Exercise details:
If a line of the material contains "kitchen", copy it.

Listed entries:
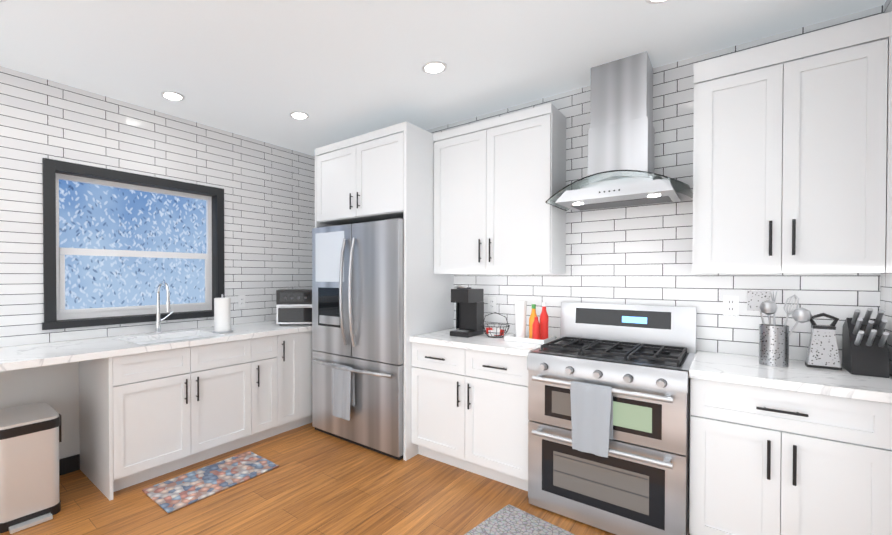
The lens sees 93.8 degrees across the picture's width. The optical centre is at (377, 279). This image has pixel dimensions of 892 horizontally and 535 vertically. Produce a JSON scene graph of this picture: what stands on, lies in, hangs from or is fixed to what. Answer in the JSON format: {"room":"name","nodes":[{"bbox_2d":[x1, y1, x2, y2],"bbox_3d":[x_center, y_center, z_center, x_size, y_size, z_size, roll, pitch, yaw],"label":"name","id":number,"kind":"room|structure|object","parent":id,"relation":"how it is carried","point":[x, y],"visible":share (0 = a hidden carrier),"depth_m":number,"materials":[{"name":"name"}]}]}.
{"room":"kitchen","nodes":[
{"label":"kitchen","id":0,"kind":"room"},
{"bbox_2d":[0,66,314,458],"bbox_3d":[-2.198,-0.003,2.920,0.150,2.690,4.700,1,1,41],"label":"wall","id":1,"kind":"structure","parent":0,"point":[269,206],"depth_m":3.09,"materials":[{"name":"white tile"}]},
{"bbox_2d":[59,454,79,475],"bbox_3d":[-2.797,1.295,2.109,0.012,0.110,2.125,1,1,41],"label":"baseboard","id":2,"kind":"structure","parent":1,"relation":"attached to","point":[69,464],"depth_m":2.87,"materials":[{"name":"grey wood"}]},
{"bbox_2d":[42,158,224,329],"bbox_3d":[-1.861,-0.245,3.288,0.180,1.146,1.312,1,1,41],"label":"window","id":3,"kind":"structure","parent":1,"relation":"in","point":[119,247],"depth_m":3.21,"materials":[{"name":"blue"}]},
{"bbox_2d":[238,295,244,307],"bbox_3d":[-1.273,0.202,3.881,0.008,0.114,0.070,1,1,41],"label":"electrical outlet","id":4,"kind":"object","parent":1,"relation":"attached to","point":[241,300],"visible":1,"depth_m":3.87,"materials":[{"name":"white plastic"}]},
{"bbox_2d":[0,423,689,534],"bbox_3d":[-0.601,1.416,1.567,4.355,0.120,5.000,1,1,41],"label":"floor","id":5,"kind":"structure","parent":0,"point":[316,482],"depth_m":2.50,"materials":[{"name":"brown wood"}]},
{"bbox_2d":[0,402,61,533],"bbox_3d":[-2.053,1.064,2.401,0.460,0.564,0.311,1,1,41],"label":"trash can","id":6,"kind":"object","parent":5,"relation":"on","point":[30,437],"visible":1,"depth_m":2.29,"materials":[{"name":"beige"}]},
{"bbox_2d":[79,332,259,500],"bbox_3d":[-1.531,0.900,3.106,0.627,0.880,1.039,1,1,41],"label":"base cabinet","id":7,"kind":"object","parent":5,"relation":"on","point":[152,405],"depth_m":2.80,"materials":[{"name":"white wood"}]},
{"bbox_2d":[0,320,311,371],"bbox_3d":[-1.811,0.443,2.755,0.652,0.040,4.448,1,1,41],"label":"countertop","id":8,"kind":"structure","parent":7,"relation":"on","point":[32,355],"depth_m":2.71,"materials":[{"name":"white stone"}]},
{"bbox_2d":[154,281,172,333],"bbox_3d":[-1.627,0.212,3.214,0.224,0.410,0.142,1,1,41],"label":"faucet","id":9,"kind":"object","parent":8,"relation":"on","point":[159,319],"visible":1,"depth_m":3.22,"materials":[{"name":"silver metal"}]},
{"bbox_2d":[212,294,232,332],"bbox_3d":[-1.238,0.266,3.299,0.156,0.302,0.156,1,1,41],"label":"paper towel","id":10,"kind":"object","parent":8,"relation":"on","point":[222,314],"visible":0.98,"depth_m":3.25,"materials":[{"name":"white paper"}]},
{"bbox_2d":[276,289,311,324],"bbox_3d":[-0.750,0.251,3.861,0.340,0.320,0.342,0,1,-4],"label":"toaster oven","id":11,"kind":"object","parent":8,"relation":"on","point":[293,306],"visible":0.83,"depth_m":3.73,"materials":[{"name":"black"}]},
{"bbox_2d":[142,451,278,512],"bbox_3d":[-1.100,1.337,2.790,0.385,0.012,0.770,1,1,41],"label":"floral rug","id":12,"kind":"object","parent":5,"relation":"on","point":[175,493],"visible":1,"depth_m":2.74,"materials":[{"name":"multicoloured fabric"}]},
{"bbox_2d":[260,336,287,440],"bbox_3d":[-1.150,0.895,3.551,0.627,0.880,0.368,1,1,41],"label":"base cabinet","id":13,"kind":"object","parent":5,"relation":"on","point":[273,370],"depth_m":3.42,"materials":[{"name":"white wood"}]},
{"bbox_2d":[284,332,303,430],"bbox_3d":[-1.012,0.893,3.713,0.627,0.880,0.291,1,1,41],"label":"base cabinet","id":14,"kind":"object","parent":5,"relation":"on","point":[294,342],"depth_m":3.59,"materials":[{"name":"white wood"}]},
{"bbox_2d":[304,332,313,424],"bbox_3d":[-0.891,0.892,3.854,0.627,0.880,0.196,1,1,41],"label":"base cabinet","id":15,"kind":"object","parent":5,"relation":"on","point":[308,350],"depth_m":3.69,"materials":[{"name":"white wood"}]},
{"bbox_2d":[312,218,403,459],"bbox_3d":[-0.004,0.434,3.574,0.968,1.802,0.800,1,1,41],"label":"refrigerator","id":16,"kind":"object","parent":5,"relation":"on","point":[357,329],"visible":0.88,"depth_m":3.26,"materials":[{"name":"grey metal"}]},
{"bbox_2d":[409,328,558,490],"bbox_3d":[0.790,0.881,3.026,0.900,0.920,0.661,1,1,41],"label":"base cabinet","id":17,"kind":"object","parent":5,"relation":"on","point":[469,403],"visible":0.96,"depth_m":2.77,"materials":[{"name":"white wood"}]},
{"bbox_2d":[450,285,483,337],"bbox_3d":[0.681,0.227,3.142,0.160,0.382,0.262,1,1,41],"label":"coffee maker","id":18,"kind":"object","parent":17,"relation":"on","point":[468,301],"visible":1,"depth_m":3.12,"materials":[{"name":"black plastic"}]},
{"bbox_2d":[481,312,509,337],"bbox_3d":[0.871,0.327,3.034,0.205,0.181,0.204,1,1,41],"label":"basket","id":19,"kind":"object","parent":17,"relation":"on","point":[497,331],"visible":1,"depth_m":3.01,"materials":[{"name":"black metal"}]},
{"bbox_2d":[504,301,555,344],"bbox_3d":[1.065,0.286,2.868,0.270,0.270,0.240,1,1,41],"label":"tray","id":20,"kind":"object","parent":17,"relation":"on","point":[538,333],"visible":1,"depth_m":2.85,"materials":[{"name":"white plastic"}]},
{"bbox_2d":[464,504,574,534],"bbox_3d":[0.868,1.347,1.899,0.620,0.010,0.950,-1,1,-41],"label":"rug","id":21,"kind":"object","parent":5,"relation":"on","point":[508,519],"visible":1,"depth_m":2.25,"materials":[{"name":"grey fabric"}]},
{"bbox_2d":[527,302,696,534],"bbox_3d":[1.374,0.754,2.427,0.760,1.185,0.766,1,1,41],"label":"range","id":22,"kind":"object","parent":5,"relation":"on","point":[608,417],"visible":1,"depth_m":2.20,"materials":[{"name":"grey metal"}]},
{"bbox_2d":[689,351,891,534],"bbox_3d":[1.980,0.891,2.007,0.704,0.920,0.661,1,1,41],"label":"base cabinet","id":23,"kind":"object","parent":5,"relation":"on","point":[797,447],"visible":0.98,"depth_m":1.80,"materials":[{"name":"white wood"}]},
{"bbox_2d":[747,291,811,366],"bbox_3d":[2.017,0.243,2.073,0.232,0.373,0.120,1,1,41],"label":"utensil holder","id":24,"kind":"object","parent":23,"relation":"on","point":[774,344],"visible":1,"depth_m":2.05,"materials":[{"name":"silver metal"}]},
{"bbox_2d":[805,313,841,369],"bbox_3d":[2.198,0.295,2.031,0.116,0.269,0.086,1,1,41],"label":"box grater","id":25,"kind":"object","parent":23,"relation":"on","point":[823,352],"visible":0.96,"depth_m":2.01,"materials":[{"name":"silver metal"}]},
{"bbox_2d":[842,308,889,377],"bbox_3d":[2.259,0.278,1.902,0.110,0.306,0.275,1,1,41],"label":"knife block","id":26,"kind":"object","parent":23,"relation":"on","point":[865,351],"visible":1,"depth_m":1.86,"materials":[{"name":"black wood"}]},
{"bbox_2d":[0,0,885,155],"bbox_3d":[-0.601,-1.394,1.538,4.355,0.120,5.000,1,1,41],"label":"ceiling","id":27,"kind":"structure","parent":0,"point":[334,70],"depth_m":2.39,"materials":[{"name":"white paint"}]},
{"bbox_2d":[161,91,184,100],"bbox_3d":[-1.496,-1.345,3.018,0.158,0.006,0.158,0,1,-4],"label":"recessed light","id":28,"kind":"object","parent":27,"relation":"in","point":[170,95],"depth_m":3.01,"materials":[{"name":"white plastic"}]},
{"bbox_2d":[289,111,308,119],"bbox_3d":[-0.638,-1.349,3.385,0.158,0.006,0.158,0,1,32],"label":"recessed light","id":29,"kind":"object","parent":27,"relation":"in","point":[296,115],"depth_m":3.37,"materials":[{"name":"white plastic"}]},
{"bbox_2d":[422,61,446,73],"bbox_3d":[0.363,-1.341,2.606,0.158,0.006,0.158,0,1,14],"label":"recessed light","id":30,"kind":"object","parent":27,"relation":"in","point":[434,67],"depth_m":2.59,"materials":[{"name":"white plastic"}]},
{"bbox_2d":[645,0,668,3],"bbox_3d":[1.335,-1.334,1.912,0.158,0.006,0.158,0,1,14],"label":"recessed light","id":31,"kind":"object","parent":27,"relation":"in","point":[647,1],"depth_m":1.97,"materials":[{"name":"white plastic"}]},
{"bbox_2d":[426,5,883,363],"bbox_3d":[0.976,-0.008,3.395,4.355,2.690,0.150,1,1,41],"label":"wall","id":32,"kind":"structure","parent":0,"point":[638,255],"depth_m":2.58,"materials":[{"name":"tile"}]},
{"bbox_2d":[315,121,430,226],"bbox_3d":[0.050,-0.844,3.625,0.973,0.658,0.686,1,1,41],"label":"upper cabinet","id":33,"kind":"object","parent":32,"relation":"attached to","point":[389,177],"depth_m":3.25,"materials":[{"name":"white wood"}]},
{"bbox_2d":[488,297,495,310],"bbox_3d":[0.929,0.194,3.333,0.070,0.114,0.008,1,1,41],"label":"electrical outlet","id":34,"kind":"object","parent":32,"relation":"attached to","point":[491,303],"visible":1,"depth_m":3.33,"materials":[{"name":"white plastic"}]},
{"bbox_2d":[431,103,565,274],"bbox_3d":[0.903,-0.607,3.134,0.914,1.123,0.327,1,1,41],"label":"upper cabinet","id":35,"kind":"object","parent":32,"relation":"attached to","point":[472,203],"depth_m":2.95,"materials":[{"name":"white wood"}]},
{"bbox_2d":[545,51,692,211],"bbox_3d":[1.476,-0.909,2.528,0.730,0.866,0.497,1,1,41],"label":"range hood","id":36,"kind":"object","parent":32,"relation":"attached to","point":[621,134],"visible":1,"depth_m":2.49,"materials":[{"name":"silver metal"}]},
{"bbox_2d":[723,295,738,315],"bbox_3d":[2.043,0.147,2.379,0.070,0.114,0.008,1,1,41],"label":"electrical outlet","id":37,"kind":"object","parent":32,"relation":"attached to","point":[730,305],"visible":1,"depth_m":2.38,"materials":[{"name":"white plastic"}]},
{"bbox_2d":[692,11,891,273],"bbox_3d":[2.075,-0.600,2.109,0.713,1.130,0.361,1,1,41],"label":"upper cabinet","id":38,"kind":"object","parent":32,"relation":"attached to","point":[792,166],"visible":1,"depth_m":1.97,"materials":[{"name":"white wood"}]},
{"bbox_2d":[880,0,891,375],"bbox_3d":[0.997,0.025,0.186,0.150,2.690,4.700,1,1,41],"label":"wall","id":39,"kind":"structure","parent":0,"point":[886,293],"depth_m":1.93,"materials":[{"name":"tile"}]}
]}

Task answer:
{"room":"kitchen","nodes":[
{"label":"kitchen","id":0,"kind":"room"},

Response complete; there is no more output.